Her unabashed liberalism has won supporters across the state. Roger Roy of Caribou, who publishes the Aroostook Democrat newsletter, offered his personal endorsement this month by saying that Snowe "masquerades as a moderate" and that Hay Bright "has a long record of activism in numerous progressive causes."

Roy conceded that either Democratic candidate is a dark horse who wouldn't stand "a snowball's chance in hell of winning" in a normal year. But he said disappointment with President Bush and congressional Republicans could lead to a political upset.

"If lightning is to strike, we better have a lightning rod - and Jean is a lightning rod," Roy said.

During the 1970s, Hay Bright lived in a cabin in the woods in Blue Hill without electricity or other amenities. Gravity pulled water into the home from a spring. Kerosene lamps provided light. An outhouse contributed to organic vegetable farming.

"I know what I need," she said. "It's good to know at what level you can live well."
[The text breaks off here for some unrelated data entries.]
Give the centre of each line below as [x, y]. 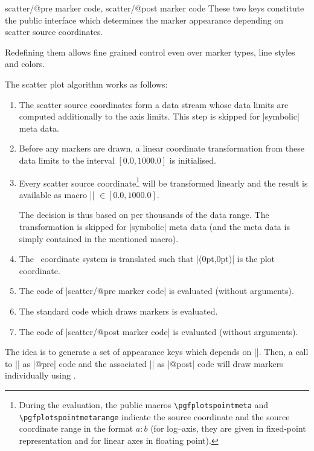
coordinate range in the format [76, 428]
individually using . [40, 375]
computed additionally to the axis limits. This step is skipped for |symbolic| [159, 116]
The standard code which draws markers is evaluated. [118, 311]
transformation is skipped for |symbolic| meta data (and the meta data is [154, 226]
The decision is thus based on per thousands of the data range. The [144, 215]
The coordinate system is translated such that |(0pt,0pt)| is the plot [147, 259]
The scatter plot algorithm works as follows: [86, 84]
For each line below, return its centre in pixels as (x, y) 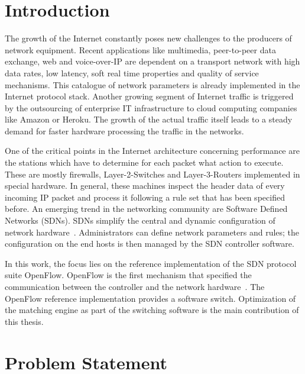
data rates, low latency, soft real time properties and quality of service (132, 72)
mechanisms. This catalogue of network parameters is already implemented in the (152, 84)
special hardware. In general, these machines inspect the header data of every (145, 186)
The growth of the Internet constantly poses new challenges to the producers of (148, 38)
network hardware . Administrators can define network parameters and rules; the (152, 232)
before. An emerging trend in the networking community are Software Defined (146, 209)
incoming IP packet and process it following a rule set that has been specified (145, 197)
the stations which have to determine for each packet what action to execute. (144, 162)
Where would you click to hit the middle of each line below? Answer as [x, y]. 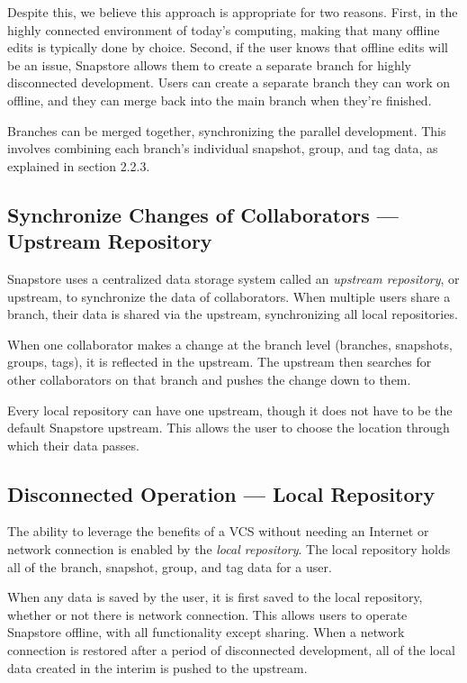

She is still an organic farmer of raspberries and high-bush blueberries at BrightBerry farm in Dixmont. Technological advantages include a computer and a campaign Web site. But she and her husband, David, are contemplating solar panels to power the tractors.

"I'll put my organic farming experience up against Tom DeLay's pesticide-applicator business any day," Hay Bright said of the former House Republican leader from Texas.

She got married out of high school. After raising two children, Becca and Dagan, she earned a bachelor's degree in university studies from the University of Maine in 1998 - two weeks before her daughter graduated from the University of New Hampshire.

Ending the war in Iraq is a top priority for Maine Democrats. Hay Bright seeks a congressional consensus to pull out troops and to forbid any American company from owning assets or operating a business in Iraq.

But Hay Bright, whose first husband served in Vietnam, has also won support from veterans for advocating better health benefits.

"We just want to make sure when our military people come back that they're not treated like they were in Vietnam," said Bob Mills of Biddeford, a Marine Corps veteran and independent candidate for York County commissioner who has endorsed Hay Bright.

The Iraq war and high gas prices offer familiar terrain for her proposals for greater oil conservation and development of alternative energy. For example, she urges higher mileage for all vehicles and promotes LED lights to save energy.

"I have no patience for people who say you can't have windmills because they're ugly," Hay Bright said. "Windmills or war: take your pick."